Our parents raise us, yes, but our siblings have an influence too—a fact that science hasn’t spent a lot of time exploring, according to a study co-authored by Fordham psychology professor Alexander Kriss, PhD. 

“Siblings in general have been overlooked broadly in psychological research,” and there are few studies of how sibling relationships might affect what’s happening between children and parents, Kriss said. “The sibling relationships have always been looked at as so subordinate to parent-child relationships.”

The study offers a few surprising findings: 

First, it suggests that children’s sense of well-being and security can come not only from their attachment to their parents, but also from their relationships with their siblings.
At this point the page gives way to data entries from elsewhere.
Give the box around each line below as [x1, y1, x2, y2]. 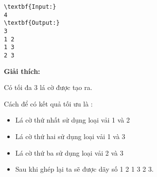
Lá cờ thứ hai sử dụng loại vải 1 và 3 [15, 131, 125, 141]
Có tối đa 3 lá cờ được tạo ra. [4, 82, 92, 92]
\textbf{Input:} [4, 3, 56, 10]
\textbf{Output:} [4, 19, 60, 27]
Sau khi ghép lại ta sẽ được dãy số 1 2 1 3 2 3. [15, 164, 154, 174]
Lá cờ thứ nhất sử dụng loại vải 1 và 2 [15, 115, 130, 125]
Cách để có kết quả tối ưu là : [4, 98, 93, 108]
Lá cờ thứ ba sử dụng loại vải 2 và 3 [15, 147, 123, 158]
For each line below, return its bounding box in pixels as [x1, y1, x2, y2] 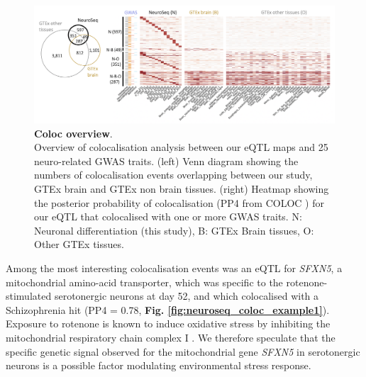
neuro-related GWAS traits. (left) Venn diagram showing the [34, 153, 299, 168]
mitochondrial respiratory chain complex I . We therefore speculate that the [6, 330, 335, 344]
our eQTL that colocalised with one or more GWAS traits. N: [34, 209, 302, 224]
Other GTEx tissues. [34, 237, 124, 252]
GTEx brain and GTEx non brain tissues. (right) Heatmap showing [34, 181, 329, 196]
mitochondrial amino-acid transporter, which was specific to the [6, 274, 283, 289]
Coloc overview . [34, 125, 113, 140]
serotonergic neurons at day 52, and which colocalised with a [54, 288, 319, 303]
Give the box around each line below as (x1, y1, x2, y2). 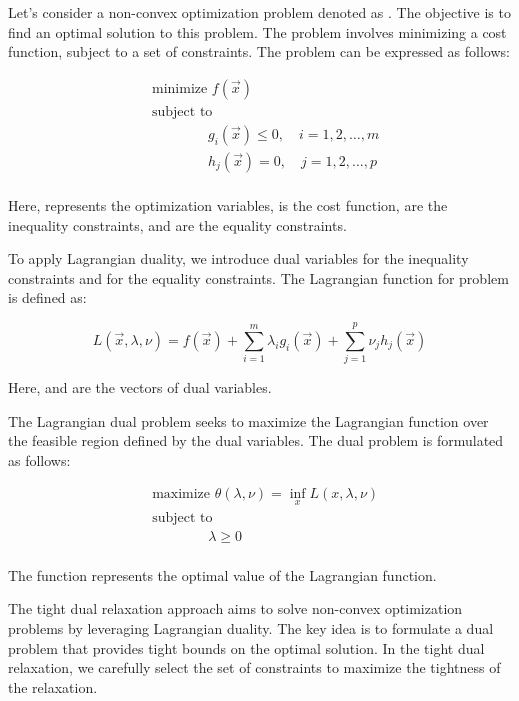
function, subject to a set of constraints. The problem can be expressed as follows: (8, 41, 510, 62)
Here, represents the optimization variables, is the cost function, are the (8, 194, 448, 215)
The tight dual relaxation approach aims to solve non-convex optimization (8, 598, 463, 619)
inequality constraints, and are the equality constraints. (8, 214, 347, 235)
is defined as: (8, 287, 87, 308)
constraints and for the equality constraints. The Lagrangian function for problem (8, 267, 509, 288)
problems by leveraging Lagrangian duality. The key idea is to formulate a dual (8, 617, 494, 638)
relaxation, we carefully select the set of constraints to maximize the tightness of (8, 657, 501, 678)
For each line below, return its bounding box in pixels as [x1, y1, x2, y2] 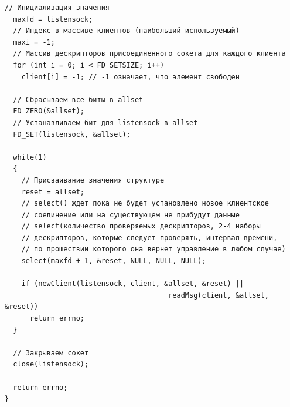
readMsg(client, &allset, [168, 291, 269, 300]
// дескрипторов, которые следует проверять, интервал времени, [21, 233, 278, 242]
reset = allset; [21, 187, 85, 196]
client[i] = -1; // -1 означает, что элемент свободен [21, 72, 240, 81]
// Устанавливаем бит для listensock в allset [13, 118, 198, 127]
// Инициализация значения [5, 4, 110, 12]
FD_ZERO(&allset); [13, 107, 85, 116]
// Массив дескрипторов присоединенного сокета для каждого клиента [13, 49, 286, 58]
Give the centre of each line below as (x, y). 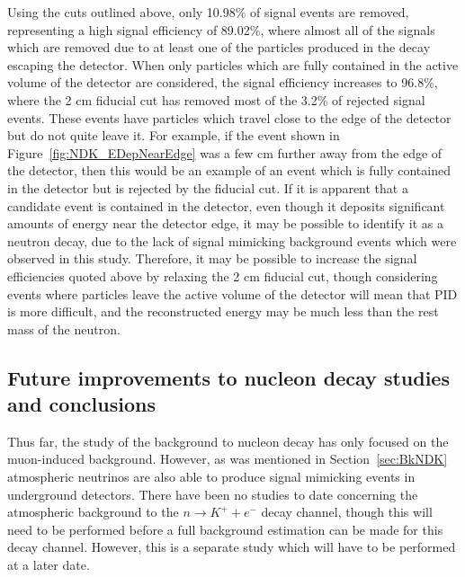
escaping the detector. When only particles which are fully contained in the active (233, 64)
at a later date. (49, 565)
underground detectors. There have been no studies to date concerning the (213, 494)
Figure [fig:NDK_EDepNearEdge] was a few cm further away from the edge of (225, 152)
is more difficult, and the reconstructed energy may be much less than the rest (223, 311)
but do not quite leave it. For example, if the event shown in (174, 135)
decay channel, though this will (347, 512)
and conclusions (81, 404)
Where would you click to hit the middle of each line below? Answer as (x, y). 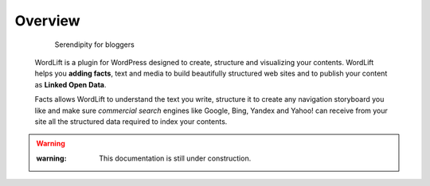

Sibling bonds, the study found, can give them strength and support to make up for weak attachment to disengaged or troubled parents. 

Second, the study challenges another common idea—that oldest children feel usurped by the birth of a sibling. In fact, more often the older child is the one with the more secure attachment to their parents, the study suggests.

The upshot? Sibling relationships have a lot to teach us about how people grow up and turn out. Kriss spoke to Fordham Now about the study in advance of National Siblings Day on April 10.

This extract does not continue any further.